Without a degree of profiling, the entire process becomes immediately hopeless. If security forces must pretend that they don't know what they do know, which is that the most likely suspects are Arab, they will dissipate limited resources very quickly. The likely population must be targeted. It must also be understood that this will inevitably lead to excesses. Overzealousness and stupidity are as present in the FBI as in any public or private entity. There will inevitably be cases in which reasonable and decent boundaries are overstepped.
There will be an inevitable pushback from the targeted community. There will also be a pushback from other sectors of society as the inconvenience and cost of security is recognized. It is not clear that, over time, American society is capable of accepting the limitations of increased security. This will be particularly true if the tempo of operations remains at current levels and we see one major action per year. As Sept. 11 drifts into the past and if attacks abate, the sense of urgency needed for the security may dissipate.
Conclusion
In some important ways, operations in the North American theater will be the most difficult to carry out. Sealing off the continent is a daunting task, even with seamless cooperation from Mexico and Canada. Most difficult of all will be determining conclusively whether there are any other forces operating here and liquidating them if there are.
It is not clear that the first group had definitive knowledge of follow-on groups. It is not clear that conventional investigations will uncover more than the remnants of the first group. Indeed, it seems that the most important information for fighting the war in North America will have to be gathered outside of North America, in what we call the intercontinental theater of operations -- the back alley intelligence war -- where someone, somewhere, might know what is needed.
In the meantime, Al-Qa'ida, if its units are in place, retain the advantage of stealth, and therefore the advantage of determining the time, place and tempo of operations. It is imperative that this advantage be taken from them. It is not clear how the advantage can be seized, or as important, whether seizing the advantage will trigger a more intense response.

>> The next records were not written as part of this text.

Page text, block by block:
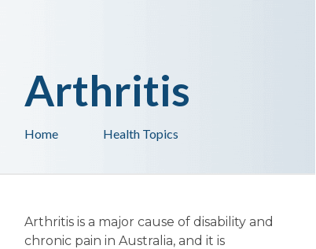
Health Topics
Home
Arthritis
Arthritis is a major cause of disability and
chronic pain in Australia, and it is
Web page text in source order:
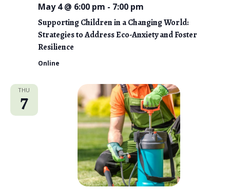
Supporting Children in a Changing World:
Strategies to Address Eco-Anxiety and Foster
Resilience
May 4 @ 6:00 pm - 7:00 pm
Online
THU
7
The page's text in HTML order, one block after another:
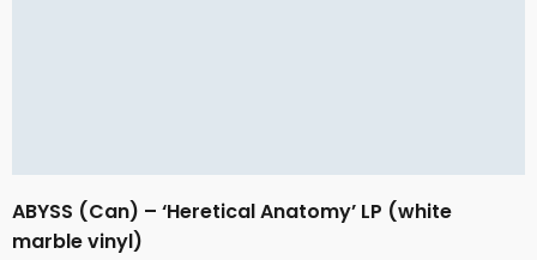
ABYSS (Can) – ‘Heretical Anatomy’ LP (white
marble vinyl)
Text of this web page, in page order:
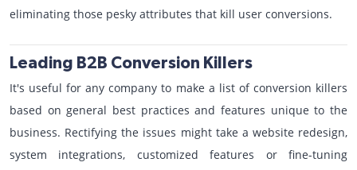
eliminating those pesky attributes that kill user conversions.
Leading B2B Conversion Killers
It's useful for any company to make a list of conversion killers
based on general best practices and features unique to the
business. Rectifying the issues might take a website redesign,
system integrations, customized features or fine-tuning
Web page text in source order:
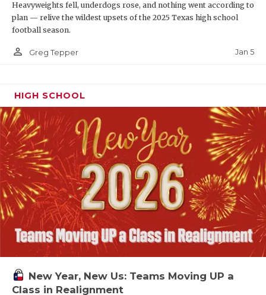
Heavyweights fell, underdogs rose, and nothing went according to
plan — relive the wildest upsets of the 2025 Texas high school
football season.
person_outline Greg Tepper Jan 5
HIGH SCHOOL
New Year, New Us: Teams Moving UP a
Class in Realignment

We have managed to round up hundreds of Islamic malcontents through a big game of "Six Degrees of Separation" and, golly gee, most of them had something to do with some aspect of this operation. That does not sound like a world-class compartmentalization of knowledge. Yet, because we let our airports become cesspools of political hackdom and corruption, and our LEAs highest accomlishment to date was burning a bunch of 7th Day Adventist heretics in the Texas desert, we get 7000 dead people and Lower Manhattan in ruins. If the only dead were the towelheads and our LEA buffoons they would just deserve each other.
Bottom line: STRATFOR is making these people out to be smarter than they are, and boy were we dumb!

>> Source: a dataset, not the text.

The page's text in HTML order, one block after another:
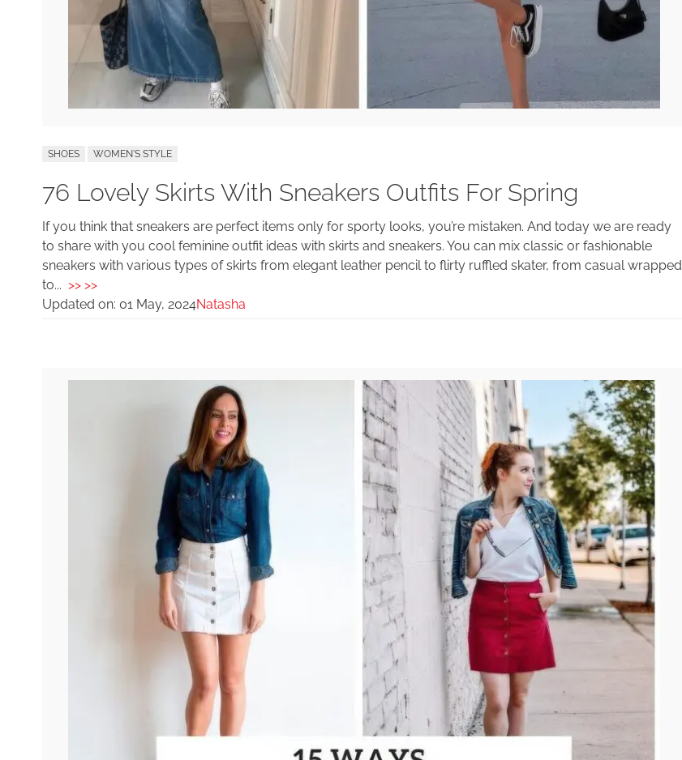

While the Terrorists Plotted, CIA Officers Were Making "Diversity Quilts"
So it appears that the CIA officers were working on their "diversity quilts" while Bin Laden's operatives were working on their pilot's licenses. Like I said earlier.....what a friggin' joke.
In the meantime, Al-Qa'ida, if its units are in place, retain the advantage of stealth, and therefore the advantage of determining the time, place and tempo of operations. It is imperative that this advantage be taken from them.